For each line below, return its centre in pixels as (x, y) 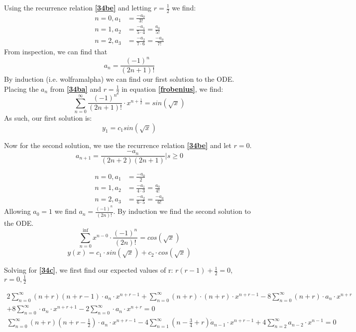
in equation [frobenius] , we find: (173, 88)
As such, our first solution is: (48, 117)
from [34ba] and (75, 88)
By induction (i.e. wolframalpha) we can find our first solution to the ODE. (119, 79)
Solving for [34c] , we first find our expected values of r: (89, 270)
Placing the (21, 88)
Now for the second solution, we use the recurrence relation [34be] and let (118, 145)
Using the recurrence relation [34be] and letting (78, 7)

**What the task requires**. The result should be the material above, unchanged and free of pictures; please print it.

**Your solution**.
For each line below, return its centre in pixels as (x, y) 
in equation [frobenius] , we find: (173, 88)
As such, our first solution is: (48, 117)
from [34ba] and (75, 88)
By induction (i.e. wolframalpha) we can find our first solution to the ODE. (119, 79)
Solving for [34c] , we first find our expected values of r: (89, 270)
Placing the (21, 88)
Now for the second solution, we use the recurrence relation [34be] and let (118, 145)
Using the recurrence relation [34be] and letting (78, 7)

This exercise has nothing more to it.